He remains quiet, not willing to answer my enquiry and that just multiplies my bemusement by ten.
Normally, people would reassure you that they aren't dying. They would tell you that they are just adventurous and have a different mindset, one I do not understand. They would say that they never know when it could be their last day so they create bucket lists which they complete throughout the entirety of their lives.
The look on his face screams foreboding. His eyes are cast downwards, avoiding my questioning gaze at every chance he gets. When he starts playing with his fingers, my face drops in shock.
Dominic is not someone who plays hide and seek with his thumbs. He's not the type of person who doesn't look you dead in the eye when he's telling you something. That's something I would most likely do.
Not him.
Not Dominic.
"Dominic..." I silently demand with narrowed eyes for him to clarify the thoughts racing in my mind.
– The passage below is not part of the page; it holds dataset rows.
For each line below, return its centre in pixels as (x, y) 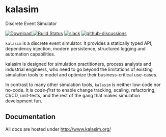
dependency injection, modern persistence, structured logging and (76, 48)
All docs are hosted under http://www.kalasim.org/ (58, 129)
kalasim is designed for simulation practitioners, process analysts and (78, 64)
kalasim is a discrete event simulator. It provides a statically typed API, (79, 43)
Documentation (31, 117)
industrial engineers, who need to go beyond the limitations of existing (79, 69)
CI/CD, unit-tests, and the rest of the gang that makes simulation (73, 95)
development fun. (24, 101)
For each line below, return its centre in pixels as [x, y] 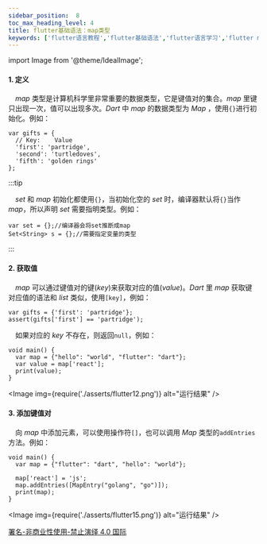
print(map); [35, 492]
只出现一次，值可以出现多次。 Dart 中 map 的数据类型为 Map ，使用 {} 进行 [129, 109]
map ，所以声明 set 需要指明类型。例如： [75, 209]
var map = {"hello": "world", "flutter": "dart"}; [101, 357]
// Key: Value [44, 141]
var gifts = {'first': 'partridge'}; [71, 312]
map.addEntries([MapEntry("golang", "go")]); [92, 485]
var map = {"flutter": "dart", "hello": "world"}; [101, 464]
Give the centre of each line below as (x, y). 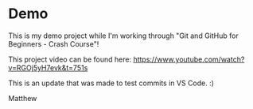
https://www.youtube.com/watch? (189, 59)
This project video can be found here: (70, 59)
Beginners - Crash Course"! (54, 43)
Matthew (23, 98)
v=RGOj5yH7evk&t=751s (48, 67)
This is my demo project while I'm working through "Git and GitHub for (123, 36)
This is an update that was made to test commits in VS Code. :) (111, 83)
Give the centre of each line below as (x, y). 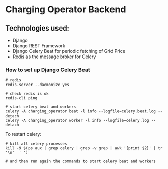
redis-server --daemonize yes (37, 85)
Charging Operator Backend (66, 9)
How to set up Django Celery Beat (48, 70)
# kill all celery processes (36, 144)
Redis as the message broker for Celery (54, 57)
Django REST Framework (39, 46)
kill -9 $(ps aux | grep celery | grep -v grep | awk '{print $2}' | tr (84, 148)
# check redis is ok (27, 94)
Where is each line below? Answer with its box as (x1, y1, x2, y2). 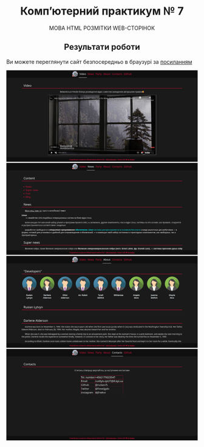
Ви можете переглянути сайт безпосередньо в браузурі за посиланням (6, 58, 192, 65)
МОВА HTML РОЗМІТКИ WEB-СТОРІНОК (49, 24, 155, 32)
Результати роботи (63, 42, 141, 52)
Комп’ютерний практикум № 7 (20, 4, 184, 18)
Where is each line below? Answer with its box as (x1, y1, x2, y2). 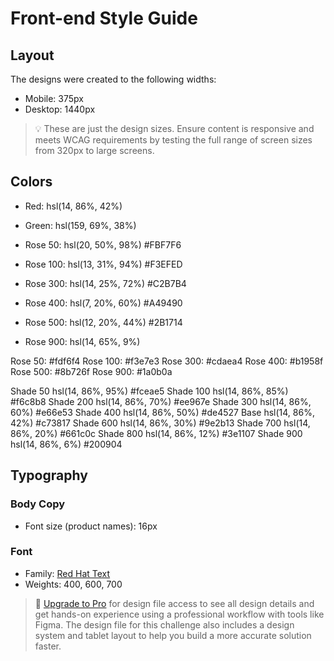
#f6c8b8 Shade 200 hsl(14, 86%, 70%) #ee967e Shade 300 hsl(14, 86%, (10, 395, 312, 407)
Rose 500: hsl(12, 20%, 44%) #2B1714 (24, 316, 183, 328)
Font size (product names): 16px (24, 520, 158, 532)
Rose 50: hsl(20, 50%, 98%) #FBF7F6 (24, 238, 182, 251)
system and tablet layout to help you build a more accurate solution (34, 629, 312, 641)
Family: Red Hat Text (24, 567, 111, 579)
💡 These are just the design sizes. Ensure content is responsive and (34, 123, 315, 134)
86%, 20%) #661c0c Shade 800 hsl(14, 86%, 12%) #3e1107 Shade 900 (10, 427, 303, 439)
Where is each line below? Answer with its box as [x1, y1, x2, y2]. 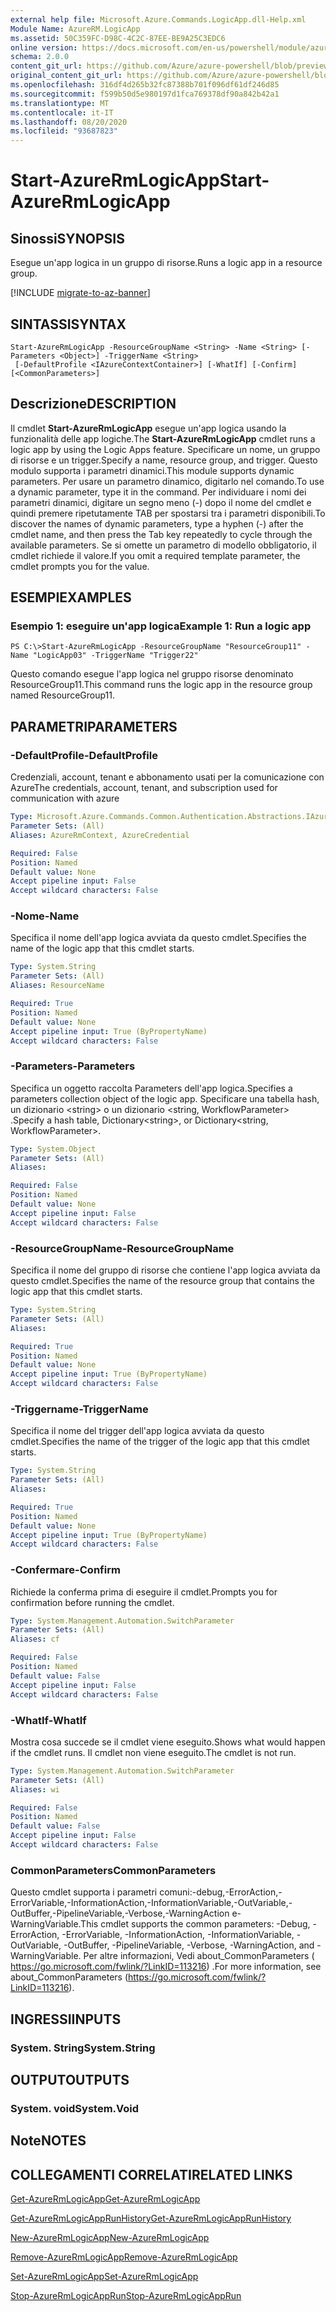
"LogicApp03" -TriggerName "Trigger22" [32, 651, 199, 661]
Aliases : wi [10, 1784, 60, 1795]
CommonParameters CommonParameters [10, 1863, 217, 1877]
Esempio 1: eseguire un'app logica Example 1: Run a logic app [10, 619, 312, 633]
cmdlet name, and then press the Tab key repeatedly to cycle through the [10, 528, 313, 540]
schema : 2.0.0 [10, 52, 70, 62]
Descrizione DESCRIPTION [10, 396, 177, 413]
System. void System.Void [10, 2101, 140, 2115]
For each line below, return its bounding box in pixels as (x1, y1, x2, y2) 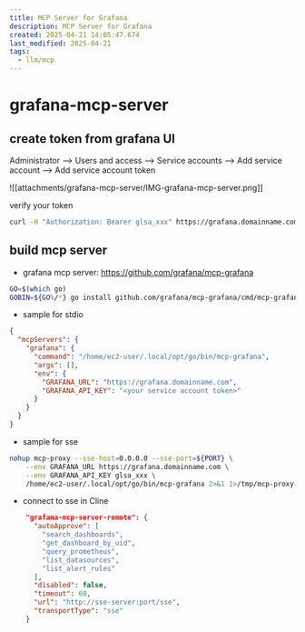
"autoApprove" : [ (33, 522, 100, 531)
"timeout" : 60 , (33, 589, 92, 598)
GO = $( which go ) (9, 284, 67, 294)
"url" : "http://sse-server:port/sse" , (33, 597, 181, 607)
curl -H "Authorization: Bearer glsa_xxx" (9, 217, 172, 226)
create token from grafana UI (9, 131, 175, 146)
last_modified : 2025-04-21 (9, 38, 112, 48)
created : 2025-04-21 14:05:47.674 (9, 30, 141, 39)
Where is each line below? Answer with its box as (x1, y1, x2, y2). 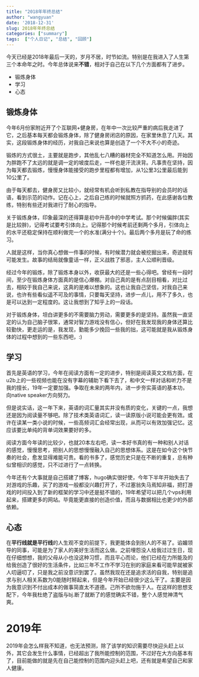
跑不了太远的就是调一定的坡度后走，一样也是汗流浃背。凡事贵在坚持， (16, 158, 188, 166)
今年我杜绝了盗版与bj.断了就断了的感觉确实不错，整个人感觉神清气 (21, 591, 184, 598)
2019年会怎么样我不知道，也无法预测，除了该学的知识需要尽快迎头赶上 (6, 642, 179, 650)
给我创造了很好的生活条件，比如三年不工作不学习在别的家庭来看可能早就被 (6, 561, 188, 568)
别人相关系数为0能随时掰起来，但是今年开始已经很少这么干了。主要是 (16, 576, 186, 583)
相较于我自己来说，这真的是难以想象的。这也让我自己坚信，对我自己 (16, 283, 182, 291)
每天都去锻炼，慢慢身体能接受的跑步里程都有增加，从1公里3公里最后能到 (11, 166, 188, 173)
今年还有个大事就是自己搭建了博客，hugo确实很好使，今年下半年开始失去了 (6, 473, 190, 481)
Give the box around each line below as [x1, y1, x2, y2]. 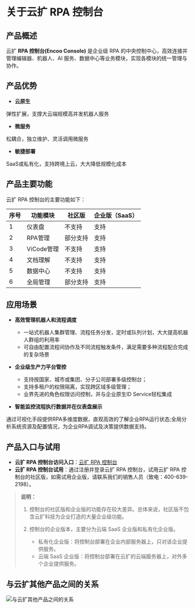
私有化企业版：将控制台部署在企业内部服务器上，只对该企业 [38, 538, 183, 545]
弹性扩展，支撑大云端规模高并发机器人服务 [6, 110, 109, 117]
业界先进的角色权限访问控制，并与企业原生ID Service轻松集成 [23, 391, 172, 398]
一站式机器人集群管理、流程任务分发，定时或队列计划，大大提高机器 [23, 329, 189, 336]
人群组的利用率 [23, 336, 60, 343]
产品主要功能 [6, 179, 53, 189]
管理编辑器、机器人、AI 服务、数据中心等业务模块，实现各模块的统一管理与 [6, 55, 188, 62]
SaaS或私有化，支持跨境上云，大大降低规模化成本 [6, 160, 127, 167]
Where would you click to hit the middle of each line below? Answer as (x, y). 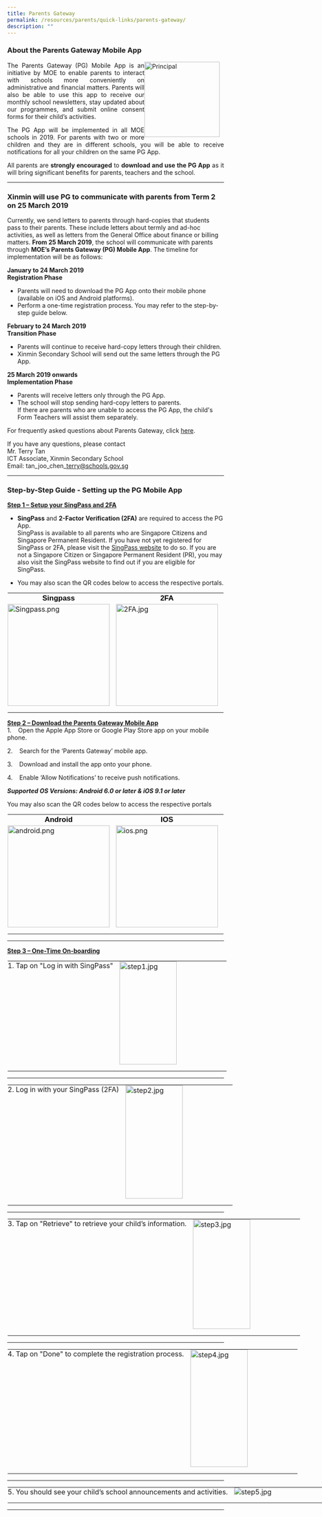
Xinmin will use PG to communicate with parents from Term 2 (111, 197)
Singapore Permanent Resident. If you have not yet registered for (109, 540)
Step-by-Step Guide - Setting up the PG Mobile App (95, 490)
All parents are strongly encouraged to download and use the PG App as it (116, 165)
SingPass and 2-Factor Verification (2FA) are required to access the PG (120, 518)
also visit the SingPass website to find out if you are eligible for (106, 562)
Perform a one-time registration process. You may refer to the (105, 305)
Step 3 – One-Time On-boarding (54, 951)
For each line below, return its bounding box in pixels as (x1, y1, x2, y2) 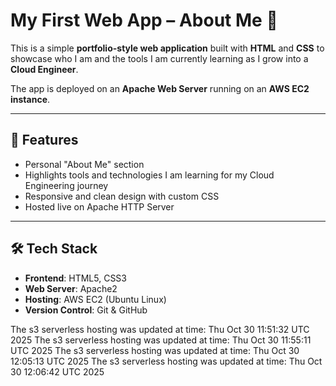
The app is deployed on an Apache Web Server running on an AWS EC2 (10, 82, 310, 94)
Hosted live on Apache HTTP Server (24, 200, 175, 213)
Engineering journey (24, 179, 109, 191)
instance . (10, 93, 51, 105)
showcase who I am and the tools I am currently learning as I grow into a (10, 52, 309, 64)
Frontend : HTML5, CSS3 (24, 272, 127, 284)
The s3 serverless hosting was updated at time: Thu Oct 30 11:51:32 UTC (10, 323, 310, 335)
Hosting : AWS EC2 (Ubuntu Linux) (24, 293, 167, 305)
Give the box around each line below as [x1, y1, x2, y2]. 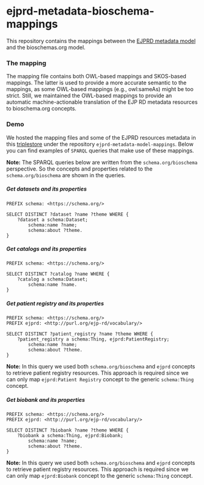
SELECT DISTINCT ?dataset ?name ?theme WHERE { [6, 211, 129, 217]
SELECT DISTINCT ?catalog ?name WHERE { [6, 271, 110, 277]
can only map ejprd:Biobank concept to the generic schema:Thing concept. [6, 472, 193, 480]
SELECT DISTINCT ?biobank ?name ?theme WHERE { [6, 427, 129, 433]
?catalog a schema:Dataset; [17, 276, 88, 283]
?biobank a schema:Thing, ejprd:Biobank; [17, 433, 123, 439]
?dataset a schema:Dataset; [17, 217, 88, 223]
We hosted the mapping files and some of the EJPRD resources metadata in [6, 134, 196, 141]
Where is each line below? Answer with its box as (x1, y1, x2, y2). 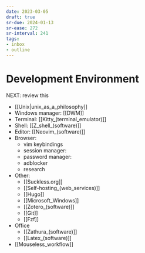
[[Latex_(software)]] (23, 234, 72, 241)
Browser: (14, 134, 37, 141)
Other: (14, 172, 31, 179)
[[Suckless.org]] (23, 178, 63, 185)
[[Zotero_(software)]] (23, 203, 75, 210)
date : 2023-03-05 (6, 8, 49, 15)
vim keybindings (23, 141, 63, 148)
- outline (6, 47, 31, 53)
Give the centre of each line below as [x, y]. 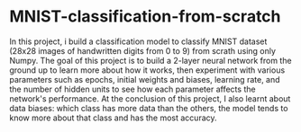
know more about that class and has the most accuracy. [114, 118]
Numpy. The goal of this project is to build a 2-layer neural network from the [150, 60]
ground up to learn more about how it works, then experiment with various [147, 70]
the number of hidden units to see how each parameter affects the [132, 89]
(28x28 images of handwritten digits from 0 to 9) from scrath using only [143, 50]
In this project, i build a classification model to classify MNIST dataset [138, 41]
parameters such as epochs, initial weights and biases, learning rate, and [145, 79]
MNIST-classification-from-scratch [145, 17]
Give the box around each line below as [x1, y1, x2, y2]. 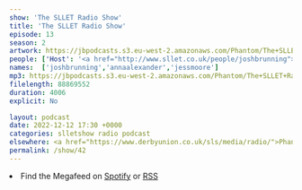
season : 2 [9, 38, 47, 47]
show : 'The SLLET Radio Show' [9, 13, 123, 22]
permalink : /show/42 [9, 146, 87, 155]
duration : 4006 [9, 88, 67, 97]
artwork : [9, 47, 42, 56]
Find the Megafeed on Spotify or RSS [21, 170, 159, 181]
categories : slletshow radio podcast [9, 129, 151, 139]
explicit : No [9, 96, 58, 106]
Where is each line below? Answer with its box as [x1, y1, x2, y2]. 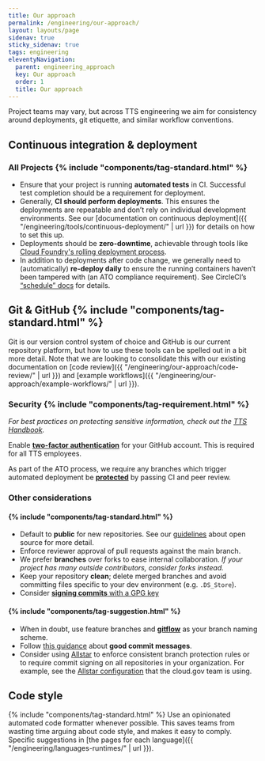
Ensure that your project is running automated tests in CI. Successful [19, 180, 247, 190]
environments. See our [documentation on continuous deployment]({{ [19, 214, 248, 223]
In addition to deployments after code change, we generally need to [19, 256, 241, 265]
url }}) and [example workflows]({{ [41, 370, 154, 380]
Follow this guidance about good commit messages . [19, 641, 192, 650]
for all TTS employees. [8, 449, 81, 459]
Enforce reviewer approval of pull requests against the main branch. [19, 547, 241, 556]
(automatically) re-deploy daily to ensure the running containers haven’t [19, 264, 256, 274]
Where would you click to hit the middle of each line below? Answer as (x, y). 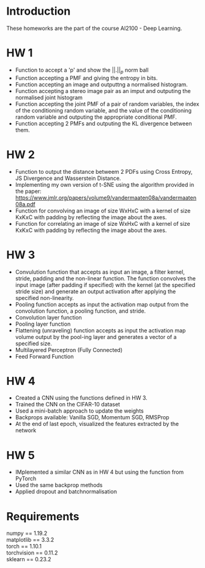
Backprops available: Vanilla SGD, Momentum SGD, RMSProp (92, 417)
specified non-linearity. (45, 297)
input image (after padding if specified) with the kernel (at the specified (105, 285)
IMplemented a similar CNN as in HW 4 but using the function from (99, 472)
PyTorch (26, 479)
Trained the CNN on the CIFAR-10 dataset (68, 405)
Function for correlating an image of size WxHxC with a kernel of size (103, 223)
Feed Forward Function (44, 356)
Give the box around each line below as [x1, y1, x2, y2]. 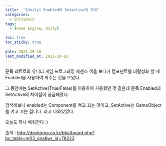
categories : [5, 12, 30, 17]
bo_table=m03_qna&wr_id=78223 [5, 135, 75, 141]
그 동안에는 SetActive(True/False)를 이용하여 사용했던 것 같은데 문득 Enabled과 [5, 85, 161, 91]
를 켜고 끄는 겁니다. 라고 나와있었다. [5, 108, 74, 114]
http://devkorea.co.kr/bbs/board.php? [16, 129, 95, 135]
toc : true [5, 35, 26, 40]
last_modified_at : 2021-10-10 [5, 54, 68, 59]
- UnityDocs [9, 17, 35, 22]
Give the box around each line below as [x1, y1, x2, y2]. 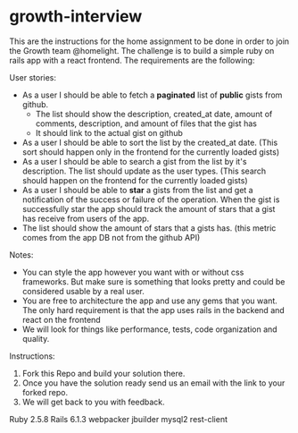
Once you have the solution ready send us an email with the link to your [21, 378, 286, 388]
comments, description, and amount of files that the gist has [35, 118, 257, 129]
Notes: [9, 249, 34, 260]
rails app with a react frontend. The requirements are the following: [9, 55, 255, 65]
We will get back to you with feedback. [21, 396, 165, 407]
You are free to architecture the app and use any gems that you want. [21, 295, 278, 306]
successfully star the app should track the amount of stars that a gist [21, 203, 276, 214]
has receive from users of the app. [21, 213, 150, 224]
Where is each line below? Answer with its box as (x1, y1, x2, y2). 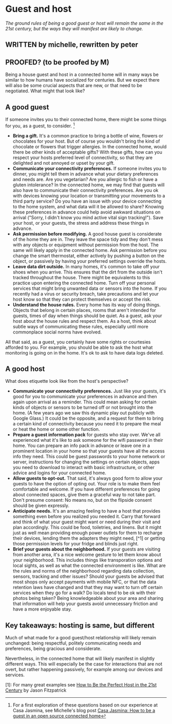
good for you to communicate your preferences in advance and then (12, 394, 157, 400)
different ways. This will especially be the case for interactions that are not (5, 661, 162, 667)
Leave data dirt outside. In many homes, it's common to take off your (12, 263, 160, 269)
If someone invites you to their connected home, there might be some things (5, 116, 166, 122)
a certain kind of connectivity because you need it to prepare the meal (12, 421, 161, 427)
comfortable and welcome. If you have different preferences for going (12, 486, 160, 493)
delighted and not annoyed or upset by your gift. (12, 160, 115, 166)
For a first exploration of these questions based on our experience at (12, 702, 158, 708)
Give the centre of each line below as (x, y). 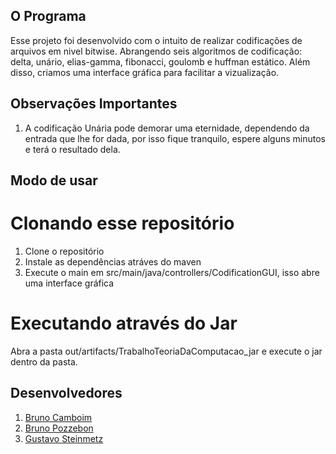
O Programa (48, 16)
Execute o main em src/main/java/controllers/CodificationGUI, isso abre (172, 272)
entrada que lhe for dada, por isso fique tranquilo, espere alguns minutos (175, 138)
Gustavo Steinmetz (64, 438)
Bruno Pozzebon (59, 428)
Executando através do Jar (124, 323)
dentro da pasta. (44, 361)
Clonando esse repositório (122, 223)
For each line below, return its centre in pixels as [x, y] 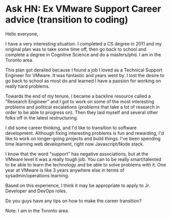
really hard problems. [28, 86]
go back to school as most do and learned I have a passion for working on [83, 81]
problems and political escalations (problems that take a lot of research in [82, 107]
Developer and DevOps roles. [36, 191]
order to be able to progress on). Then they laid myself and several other [82, 112]
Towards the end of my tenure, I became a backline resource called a [78, 96]
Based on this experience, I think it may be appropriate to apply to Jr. [78, 185]
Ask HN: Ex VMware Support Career [83, 9]
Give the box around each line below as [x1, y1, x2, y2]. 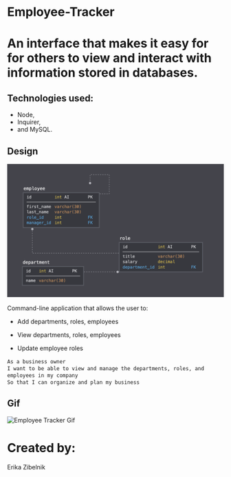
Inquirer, [16, 118, 41, 126]
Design [7, 145, 38, 157]
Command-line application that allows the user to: [7, 304, 148, 312]
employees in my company [7, 372, 78, 379]
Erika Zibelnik [7, 463, 46, 471]
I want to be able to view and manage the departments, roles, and [7, 365, 205, 372]
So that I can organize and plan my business [7, 379, 140, 386]
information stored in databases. [7, 65, 198, 81]
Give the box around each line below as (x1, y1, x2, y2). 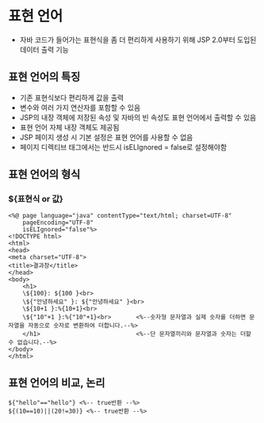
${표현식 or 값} (8, 193, 63, 204)
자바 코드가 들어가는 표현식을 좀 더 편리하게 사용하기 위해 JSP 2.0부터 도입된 (19, 35, 257, 44)
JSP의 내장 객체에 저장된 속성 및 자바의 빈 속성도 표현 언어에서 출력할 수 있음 (19, 112, 257, 122)
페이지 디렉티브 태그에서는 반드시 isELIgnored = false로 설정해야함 (19, 142, 228, 151)
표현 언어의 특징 (8, 70, 81, 84)
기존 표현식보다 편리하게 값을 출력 (19, 93, 124, 102)
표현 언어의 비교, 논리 (8, 375, 105, 389)
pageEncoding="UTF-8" (22, 219, 94, 227)
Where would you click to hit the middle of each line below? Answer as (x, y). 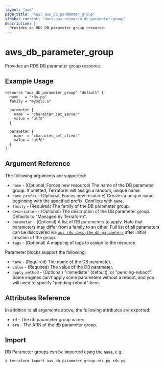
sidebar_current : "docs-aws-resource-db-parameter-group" (65, 19)
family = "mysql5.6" (30, 101)
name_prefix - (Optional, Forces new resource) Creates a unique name (83, 195)
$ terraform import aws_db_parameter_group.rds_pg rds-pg (65, 361)
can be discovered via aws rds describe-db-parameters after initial (79, 232)
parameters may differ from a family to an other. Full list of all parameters (86, 227)
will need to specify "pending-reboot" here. (56, 282)
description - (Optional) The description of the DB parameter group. (81, 211)
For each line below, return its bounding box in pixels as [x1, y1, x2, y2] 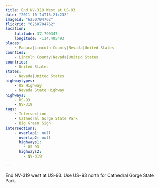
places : [5, 41, 22, 46]
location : [5, 26, 26, 32]
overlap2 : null [18, 135, 51, 140]
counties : [5, 50, 26, 55]
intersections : [5, 126, 37, 131]
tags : [5, 107, 17, 112]
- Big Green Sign [14, 120, 51, 126]
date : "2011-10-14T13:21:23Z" [5, 12, 69, 17]
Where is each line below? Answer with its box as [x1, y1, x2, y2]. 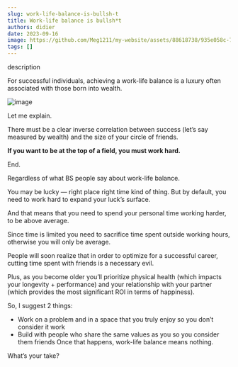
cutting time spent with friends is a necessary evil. [7, 259, 154, 267]
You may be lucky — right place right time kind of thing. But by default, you [7, 188, 227, 196]
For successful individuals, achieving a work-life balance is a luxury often [7, 77, 222, 85]
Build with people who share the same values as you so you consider [17, 330, 220, 339]
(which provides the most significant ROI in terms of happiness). [7, 288, 195, 296]
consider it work [17, 323, 65, 331]
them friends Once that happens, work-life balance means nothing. [17, 338, 214, 346]
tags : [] [7, 43, 33, 50]
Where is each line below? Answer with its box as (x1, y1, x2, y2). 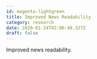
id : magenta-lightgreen (6, 8, 65, 15)
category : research (6, 19, 54, 25)
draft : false (6, 30, 38, 36)
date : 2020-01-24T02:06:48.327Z (6, 25, 86, 31)
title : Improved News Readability (6, 14, 92, 20)
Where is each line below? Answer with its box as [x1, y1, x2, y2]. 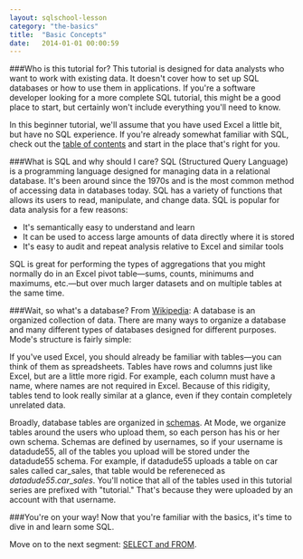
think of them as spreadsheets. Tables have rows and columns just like [9, 361, 273, 372]
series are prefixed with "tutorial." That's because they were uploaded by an [9, 485, 294, 496]
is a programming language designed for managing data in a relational [9, 166, 270, 177]
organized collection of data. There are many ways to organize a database [9, 314, 287, 326]
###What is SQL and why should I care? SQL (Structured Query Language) [9, 156, 289, 168]
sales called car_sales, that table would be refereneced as [9, 466, 226, 477]
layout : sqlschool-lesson [9, 13, 107, 23]
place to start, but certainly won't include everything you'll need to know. [9, 101, 281, 113]

He inhales an encouraging breath into his lungs, puffing his chest up with the action. The air is held in his body for a while, undergoing gaseous exchange until he finally gains the balls to exhale the air back out.
"Five years ago, Landon was diagnosed with leukaemia."
I blink bluntly, his words not registering in the beginning.
"I was thirteen at the time and it just happened so unexpectedly. I remember how before the news, he was a very happy kid who was always smiling and laughing. That might be the reason why you kind of annoyed me so much in the beginning. You reminded me so much of his former self. The person he was before life decided to take so much away from him and he ended up with…"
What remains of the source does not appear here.